How is a tautology about successors useful defining successors?

If being a successor is an optional property of a primitive, then this property may be used OR may not be used, where each state has different results that are mathematically useful, as already explained, for example, in http://www.internationalskeptics.com/forums/showpost.php?p=11294638&postcount=1581.

 

[Little 10 Toes]

And yet you still can't define successor. And so far dorenitics is not useful.

 

[doronshadmi]

And yet you still can't define successor.

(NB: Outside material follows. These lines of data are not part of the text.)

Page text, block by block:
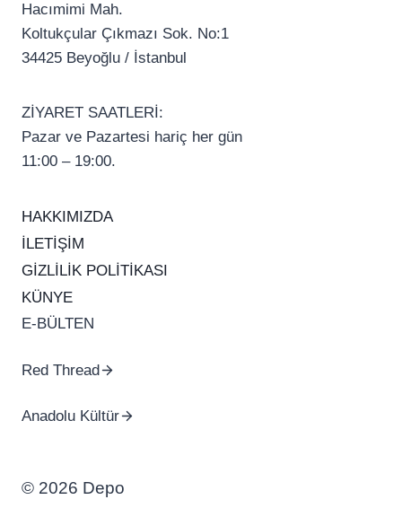
Hacımimi Mah.
Koltukçular Çıkmazı Sok. No:1
34425 Beyoğlu / İstanbul
ZİYARET SAATLERİ:
Pazar ve Pazartesi hariç her gün
11:00 – 19:00.
HAKKIMIZDA
İLETİŞİM
GİZLİLİK POLİTİKASI
KÜNYE
E-BÜLTEN
Red Thread
Anadolu Kültür
© 2026 Depo

And so far dorenitics is not useful.

Already done in http://www.internationalskeptics.com/forums/showpost.php?p=11332118&postcount=1674.

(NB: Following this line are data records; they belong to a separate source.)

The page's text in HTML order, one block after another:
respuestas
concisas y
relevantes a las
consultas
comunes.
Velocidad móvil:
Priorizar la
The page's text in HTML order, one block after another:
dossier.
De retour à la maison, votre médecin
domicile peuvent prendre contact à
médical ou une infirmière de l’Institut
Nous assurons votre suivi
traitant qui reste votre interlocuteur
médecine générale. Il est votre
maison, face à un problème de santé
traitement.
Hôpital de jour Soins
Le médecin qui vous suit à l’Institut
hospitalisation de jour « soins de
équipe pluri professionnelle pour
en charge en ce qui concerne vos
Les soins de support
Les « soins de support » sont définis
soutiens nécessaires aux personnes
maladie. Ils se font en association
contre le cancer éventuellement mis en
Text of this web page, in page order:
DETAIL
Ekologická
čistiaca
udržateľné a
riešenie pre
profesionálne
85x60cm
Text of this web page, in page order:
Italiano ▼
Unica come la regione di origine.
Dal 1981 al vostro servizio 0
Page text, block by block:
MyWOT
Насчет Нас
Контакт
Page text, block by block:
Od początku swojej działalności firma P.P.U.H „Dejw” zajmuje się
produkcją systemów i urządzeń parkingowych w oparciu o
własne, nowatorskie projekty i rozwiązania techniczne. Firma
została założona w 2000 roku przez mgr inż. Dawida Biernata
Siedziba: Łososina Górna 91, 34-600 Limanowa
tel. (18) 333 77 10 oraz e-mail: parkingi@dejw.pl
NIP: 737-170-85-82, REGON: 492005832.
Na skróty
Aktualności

So far Little_10_Toesetics can't comprehend an optional property of a given primitive, therefore Little_10_Toesetics is indeed not useful by its own restrictions.

 

[abaddon]

Already done in http://www.internationalskeptics.com/forums/showpost.php?p=11332118&postcount=1674.

So far Little_10_Toesetics can't comprehend an optional property of a given primitive, therefore Little_10_Toesetics is indeed not useful by its own restricted terms.

That isn't a definition.

 

[doronshadmi]

That isn't a definition.

({X}$X) OR ({X}~$X) ($ is an optional property of {X}) is an exact definition of an optional property.

jsfisheretics, abaddonetics and Little_10_Toesetics have the same built_in non useful restrictions that prevent the comprehension of optional properties.

 

[MetalPig]

This is the exact definition of an optional property.

People didn't ask you to define 'optional property'. They ask you to define 'successor', which you still have not done.

 

[MetalPig]

What you say is irrelevant to ({X} IsSuccessorOf X is a true option) OR ({X} ~IsSuccessorOf X is a true option) and this is exactly the meaning of

x OR ~x
-------
T     T ---> T

Why are x and ~x both true? Contradictions are (or can be) true in doronetics?